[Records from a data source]

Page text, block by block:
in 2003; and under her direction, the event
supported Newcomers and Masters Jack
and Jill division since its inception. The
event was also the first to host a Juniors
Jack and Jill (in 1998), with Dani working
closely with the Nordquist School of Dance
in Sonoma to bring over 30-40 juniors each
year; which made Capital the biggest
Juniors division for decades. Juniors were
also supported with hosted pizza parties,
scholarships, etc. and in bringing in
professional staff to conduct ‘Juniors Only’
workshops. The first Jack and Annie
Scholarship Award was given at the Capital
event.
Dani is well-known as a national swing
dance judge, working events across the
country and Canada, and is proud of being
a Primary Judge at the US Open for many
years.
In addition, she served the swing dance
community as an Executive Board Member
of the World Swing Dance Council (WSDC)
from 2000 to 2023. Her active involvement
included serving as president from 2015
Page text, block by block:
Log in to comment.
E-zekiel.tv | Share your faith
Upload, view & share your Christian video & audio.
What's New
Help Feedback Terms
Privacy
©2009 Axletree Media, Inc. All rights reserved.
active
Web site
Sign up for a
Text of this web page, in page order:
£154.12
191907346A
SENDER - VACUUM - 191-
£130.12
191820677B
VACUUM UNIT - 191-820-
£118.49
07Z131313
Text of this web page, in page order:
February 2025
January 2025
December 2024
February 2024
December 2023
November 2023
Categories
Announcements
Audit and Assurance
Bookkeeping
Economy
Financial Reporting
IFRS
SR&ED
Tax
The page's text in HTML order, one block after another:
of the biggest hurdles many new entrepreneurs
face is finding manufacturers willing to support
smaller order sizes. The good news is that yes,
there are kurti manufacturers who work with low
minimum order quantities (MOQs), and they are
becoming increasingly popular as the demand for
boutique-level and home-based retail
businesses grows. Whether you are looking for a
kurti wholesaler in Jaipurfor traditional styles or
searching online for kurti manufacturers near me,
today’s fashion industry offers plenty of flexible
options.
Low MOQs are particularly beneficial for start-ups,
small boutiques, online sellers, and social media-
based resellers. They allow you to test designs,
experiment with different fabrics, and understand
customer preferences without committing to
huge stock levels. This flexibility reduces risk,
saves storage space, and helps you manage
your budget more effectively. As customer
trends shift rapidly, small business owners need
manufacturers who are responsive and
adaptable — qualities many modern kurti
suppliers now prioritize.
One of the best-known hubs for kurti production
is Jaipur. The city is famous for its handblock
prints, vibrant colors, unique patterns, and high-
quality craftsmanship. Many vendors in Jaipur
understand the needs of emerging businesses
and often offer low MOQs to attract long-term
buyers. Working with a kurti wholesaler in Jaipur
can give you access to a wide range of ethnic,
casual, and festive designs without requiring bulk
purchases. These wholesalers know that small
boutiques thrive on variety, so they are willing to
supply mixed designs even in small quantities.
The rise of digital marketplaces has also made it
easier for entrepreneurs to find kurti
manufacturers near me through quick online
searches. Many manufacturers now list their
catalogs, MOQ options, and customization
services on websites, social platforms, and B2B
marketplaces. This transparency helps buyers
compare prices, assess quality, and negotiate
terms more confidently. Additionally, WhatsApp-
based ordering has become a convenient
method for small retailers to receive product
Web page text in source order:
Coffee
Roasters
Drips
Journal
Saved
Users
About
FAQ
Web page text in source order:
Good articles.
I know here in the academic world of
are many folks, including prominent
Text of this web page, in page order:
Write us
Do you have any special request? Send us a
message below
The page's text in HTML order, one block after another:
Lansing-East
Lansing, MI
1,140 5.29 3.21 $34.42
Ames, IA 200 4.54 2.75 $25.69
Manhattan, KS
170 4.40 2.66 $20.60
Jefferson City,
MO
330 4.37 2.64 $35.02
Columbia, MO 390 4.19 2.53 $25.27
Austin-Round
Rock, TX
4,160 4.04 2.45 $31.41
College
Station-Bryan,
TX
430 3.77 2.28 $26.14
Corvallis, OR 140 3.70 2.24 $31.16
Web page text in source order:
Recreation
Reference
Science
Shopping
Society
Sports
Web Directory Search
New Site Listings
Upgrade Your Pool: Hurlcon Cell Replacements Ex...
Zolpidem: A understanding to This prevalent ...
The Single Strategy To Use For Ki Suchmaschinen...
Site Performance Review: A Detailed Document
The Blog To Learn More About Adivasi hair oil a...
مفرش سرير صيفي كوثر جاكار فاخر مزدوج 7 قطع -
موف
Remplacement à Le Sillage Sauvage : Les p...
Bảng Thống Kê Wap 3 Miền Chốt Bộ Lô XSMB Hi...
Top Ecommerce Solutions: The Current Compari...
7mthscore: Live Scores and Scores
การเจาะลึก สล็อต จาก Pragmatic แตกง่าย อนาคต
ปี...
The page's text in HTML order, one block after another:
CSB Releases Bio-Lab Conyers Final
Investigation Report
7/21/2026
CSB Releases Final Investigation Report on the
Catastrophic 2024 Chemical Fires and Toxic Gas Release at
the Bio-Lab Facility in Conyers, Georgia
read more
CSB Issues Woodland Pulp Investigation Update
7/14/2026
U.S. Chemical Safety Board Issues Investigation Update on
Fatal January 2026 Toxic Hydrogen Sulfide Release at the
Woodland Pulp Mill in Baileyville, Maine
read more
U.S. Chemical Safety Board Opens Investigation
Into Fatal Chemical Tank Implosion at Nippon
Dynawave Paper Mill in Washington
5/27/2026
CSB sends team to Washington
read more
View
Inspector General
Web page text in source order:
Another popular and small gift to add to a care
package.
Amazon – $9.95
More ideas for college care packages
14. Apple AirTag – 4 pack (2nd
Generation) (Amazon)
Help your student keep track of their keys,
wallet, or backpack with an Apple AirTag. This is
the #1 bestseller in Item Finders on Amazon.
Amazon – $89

* [What you have to do]: Restate each entry above word for word.

* [Output for this exercise]:
Page text, block by block:
in 2003; and under her direction, the event
supported Newcomers and Masters Jack
and Jill division since its inception. The
event was also the first to host a Juniors
Jack and Jill (in 1998), with Dani working
closely with the Nordquist School of Dance
in Sonoma to bring over 30-40 juniors each
year; which made Capital the biggest
Juniors division for decades. Juniors were
also supported with hosted pizza parties,
scholarships, etc. and in bringing in
professional staff to conduct ‘Juniors Only’
workshops. The first Jack and Annie
Scholarship Award was given at the Capital
event.
Dani is well-known as a national swing
dance judge, working events across the
country and Canada, and is proud of being
a Primary Judge at the US Open for many
years.
In addition, she served the swing dance
community as an Executive Board Member
of the World Swing Dance Council (WSDC)
from 2000 to 2023. Her active involvement
included serving as president from 2015
Page text, block by block:
Log in to comment.
E-zekiel.tv | Share your faith
Upload, view & share your Christian video & audio.
What's New
Help Feedback Terms
Privacy
©2009 Axletree Media, Inc. All rights reserved.
active
Web site
Sign up for a
Text of this web page, in page order:
£154.12
191907346A
SENDER - VACUUM - 191-
£130.12
191820677B
VACUUM UNIT - 191-820-
£118.49
07Z131313
Text of this web page, in page order:
February 2025
January 2025
December 2024
February 2024
December 2023
November 2023
Categories
Announcements
Audit and Assurance
Bookkeeping
Economy
Financial Reporting
IFRS
SR&ED
Tax
The page's text in HTML order, one block after another:
of the biggest hurdles many new entrepreneurs
face is finding manufacturers willing to support
smaller order sizes. The good news is that yes,
there are kurti manufacturers who work with low
minimum order quantities (MOQs), and they are
becoming increasingly popular as the demand for
boutique-level and home-based retail
businesses grows. Whether you are looking for a
kurti wholesaler in Jaipurfor traditional styles or
searching online for kurti manufacturers near me,
today’s fashion industry offers plenty of flexible
options.
Low MOQs are particularly beneficial for start-ups,
small boutiques, online sellers, and social media-
based resellers. They allow you to test designs,
experiment with different fabrics, and understand
customer preferences without committing to
huge stock levels. This flexibility reduces risk,
saves storage space, and helps you manage
your budget more effectively. As customer
trends shift rapidly, small business owners need
manufacturers who are responsive and
adaptable — qualities many modern kurti
suppliers now prioritize.
One of the best-known hubs for kurti production
is Jaipur. The city is famous for its handblock
prints, vibrant colors, unique patterns, and high-
quality craftsmanship. Many vendors in Jaipur
understand the needs of emerging businesses
and often offer low MOQs to attract long-term
buyers. Working with a kurti wholesaler in Jaipur
can give you access to a wide range of ethnic,
casual, and festive designs without requiring bulk
purchases. These wholesalers know that small
boutiques thrive on variety, so they are willing to
supply mixed designs even in small quantities.
The rise of digital marketplaces has also made it
easier for entrepreneurs to find kurti
manufacturers near me through quick online
searches. Many manufacturers now list their
catalogs, MOQ options, and customization
services on websites, social platforms, and B2B
marketplaces. This transparency helps buyers
compare prices, assess quality, and negotiate
terms more confidently. Additionally, WhatsApp-
based ordering has become a convenient
method for small retailers to receive product
Web page text in source order:
Coffee
Roasters
Drips
Journal
Saved
Users
About
FAQ
Web page text in source order:
Good articles.
I know here in the academic world of
are many folks, including prominent
Text of this web page, in page order:
Write us
Do you have any special request? Send us a
message below
The page's text in HTML order, one block after another:
Lansing-East
Lansing, MI
1,140 5.29 3.21 $34.42
Ames, IA 200 4.54 2.75 $25.69
Manhattan, KS
170 4.40 2.66 $20.60
Jefferson City,
MO
330 4.37 2.64 $35.02
Columbia, MO 390 4.19 2.53 $25.27
Austin-Round
Rock, TX
4,160 4.04 2.45 $31.41
College
Station-Bryan,
TX
430 3.77 2.28 $26.14
Corvallis, OR 140 3.70 2.24 $31.16
Web page text in source order:
Recreation
Reference
Science
Shopping
Society
Sports
Web Directory Search
New Site Listings
Upgrade Your Pool: Hurlcon Cell Replacements Ex...
Zolpidem: A understanding to This prevalent ...
The Single Strategy To Use For Ki Suchmaschinen...
Site Performance Review: A Detailed Document
The Blog To Learn More About Adivasi hair oil a...
مفرش سرير صيفي كوثر جاكار فاخر مزدوج 7 قطع -
موف
Remplacement à Le Sillage Sauvage : Les p...
Bảng Thống Kê Wap 3 Miền Chốt Bộ Lô XSMB Hi...
Top Ecommerce Solutions: The Current Compari...
7mthscore: Live Scores and Scores
การเจาะลึก สล็อต จาก Pragmatic แตกง่าย อนาคต
ปี...
The page's text in HTML order, one block after another:
CSB Releases Bio-Lab Conyers Final
Investigation Report
7/21/2026
CSB Releases Final Investigation Report on the
Catastrophic 2024 Chemical Fires and Toxic Gas Release at
the Bio-Lab Facility in Conyers, Georgia
read more
CSB Issues Woodland Pulp Investigation Update
7/14/2026
U.S. Chemical Safety Board Issues Investigation Update on
Fatal January 2026 Toxic Hydrogen Sulfide Release at the
Woodland Pulp Mill in Baileyville, Maine
read more
U.S. Chemical Safety Board Opens Investigation
Into Fatal Chemical Tank Implosion at Nippon
Dynawave Paper Mill in Washington
5/27/2026
CSB sends team to Washington
read more
View
Inspector General
Web page text in source order:
Another popular and small gift to add to a care
package.
Amazon – $9.95
More ideas for college care packages
14. Apple AirTag – 4 pack (2nd
Generation) (Amazon)
Help your student keep track of their keys,
wallet, or backpack with an Apple AirTag. This is
the #1 bestseller in Item Finders on Amazon.
Amazon – $89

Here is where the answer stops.